**What the exercise asks:**
Skipping all pictures, please restate word for word the lines from the one that contains "Text of this" through the last line of the entries.

**Records for processing:**

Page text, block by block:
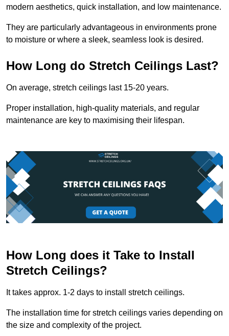
modern aesthetics, quick installation, and low maintenance.
They are particularly advantageous in environments prone
to moisture or where a sleek, seamless look is desired.
How Long do Stretch Ceilings Last?
On average, stretch ceilings last 15-20 years.
Proper installation, high-quality materials, and regular
maintenance are key to maximising their lifespan.
How Long does it Take to Install
Stretch Ceilings?
It takes approx. 1-2 days to install stretch ceilings.
The installation time for stretch ceilings varies depending on
the size and complexity of the project.
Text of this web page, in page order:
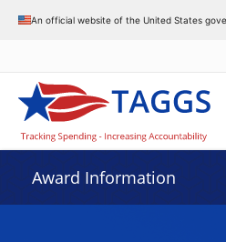
An official website of the United States
Award Information
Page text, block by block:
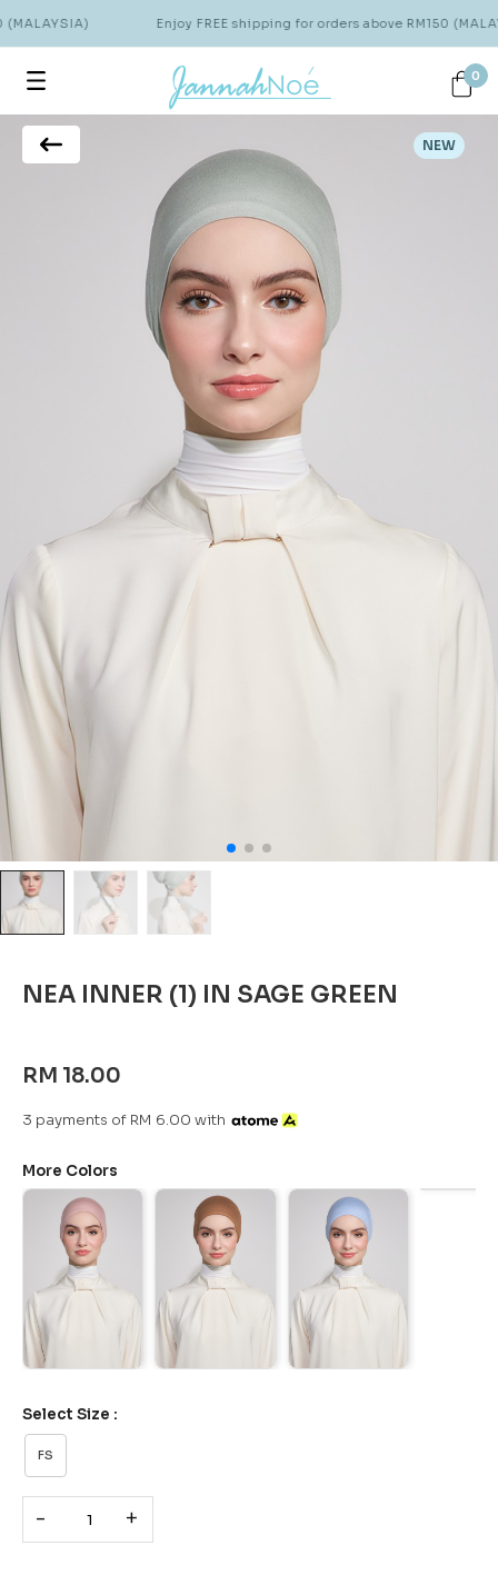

**Written answer:**
Text of this web page, in page order:
An official website of the United States
Award Information
Page text, block by block:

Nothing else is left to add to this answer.